- **DIRECTIONS**
Copy every entry below verbatim, except for images.

- **ENTRIES SUPPLIED**
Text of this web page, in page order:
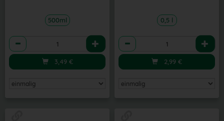
500ml
Anzahl
3,49 €
0,5 l
Anzahl
2,99 €
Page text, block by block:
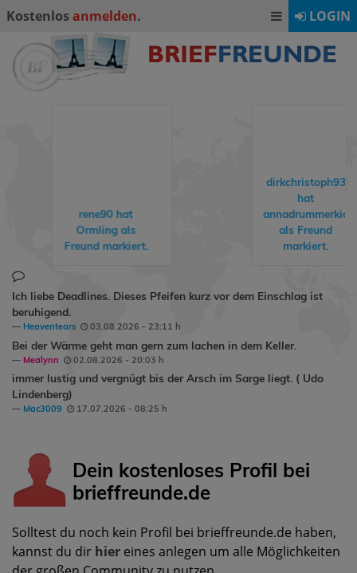
Kostenlos anmelden. LOGIN
rene90hat
Ormlingals
Freund markiert.
dirkchristoph93
hat
annadrummerkid
als Freund
markiert.
Ich liebe Deadlines. Dieses Pfeifen kurz vor dem Einschlag ist
beruhigend.
Heaventears 03.08.2026 - 23:11 h
Bei der Wärme geht man gern zum lachen in dem Keller.
Mealynn 02.08.2026 - 20:03 h
immer lustig und vergnügt bis der Arsch im Sarge liegt. ( Udo
Lindenberg)
Mac3009 17.07.2026 - 08:25 h
Dein kostenloses Profil bei
brieffreunde.de
Solltest du noch kein Profil bei brieffreunde.de haben,
kannst du dir hier eines anlegen um alle Möglichkeiten
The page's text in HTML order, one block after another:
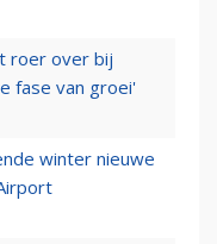
roer over bij
fase van groei'
winter nieuwe
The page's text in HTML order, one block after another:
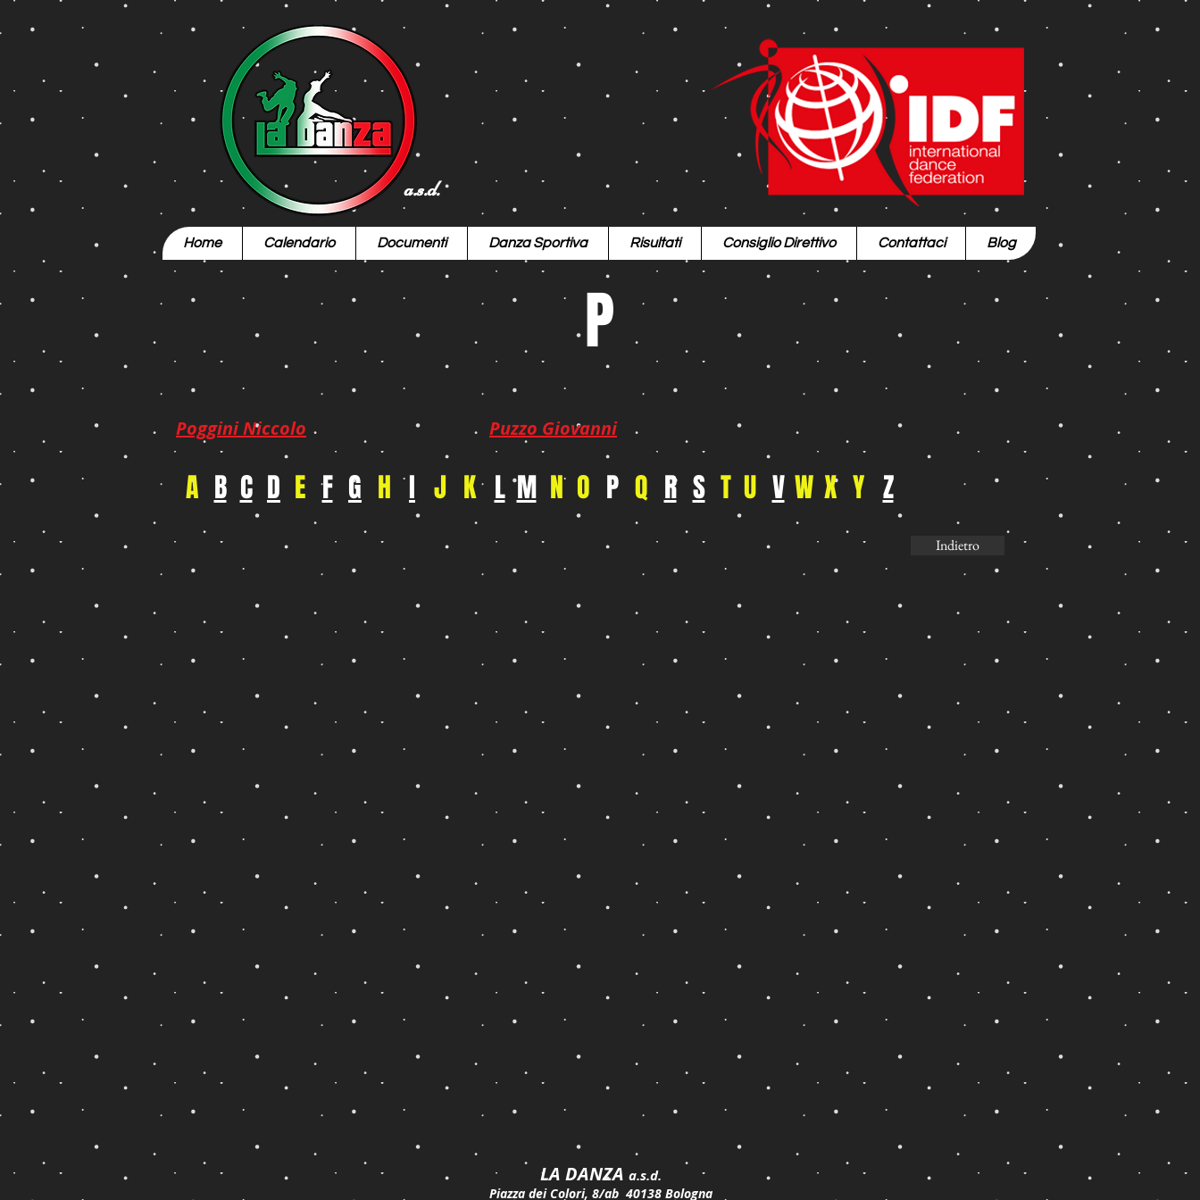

- **TASK RESPONSE**
Text of this web page, in page order:
500ml
Anzahl
3,49 €
0,5 l
Anzahl
2,99 €
Page text, block by block:
Kostenlos anmelden. LOGIN
rene90hat
Ormlingals
Freund markiert.
dirkchristoph93
hat
annadrummerkid
als Freund
markiert.
Ich liebe Deadlines. Dieses Pfeifen kurz vor dem Einschlag ist
beruhigend.
Heaventears 03.08.2026 - 23:11 h
Bei der Wärme geht man gern zum lachen in dem Keller.
Mealynn 02.08.2026 - 20:03 h
immer lustig und vergnügt bis der Arsch im Sarge liegt. ( Udo
Lindenberg)
Mac3009 17.07.2026 - 08:25 h
Dein kostenloses Profil bei
brieffreunde.de
Solltest du noch kein Profil bei brieffreunde.de haben,
kannst du dir hier eines anlegen um alle Möglichkeiten
The page's text in HTML order, one block after another:
roer over bij
fase van groei'
winter nieuwe
The page's text in HTML order, one block after another:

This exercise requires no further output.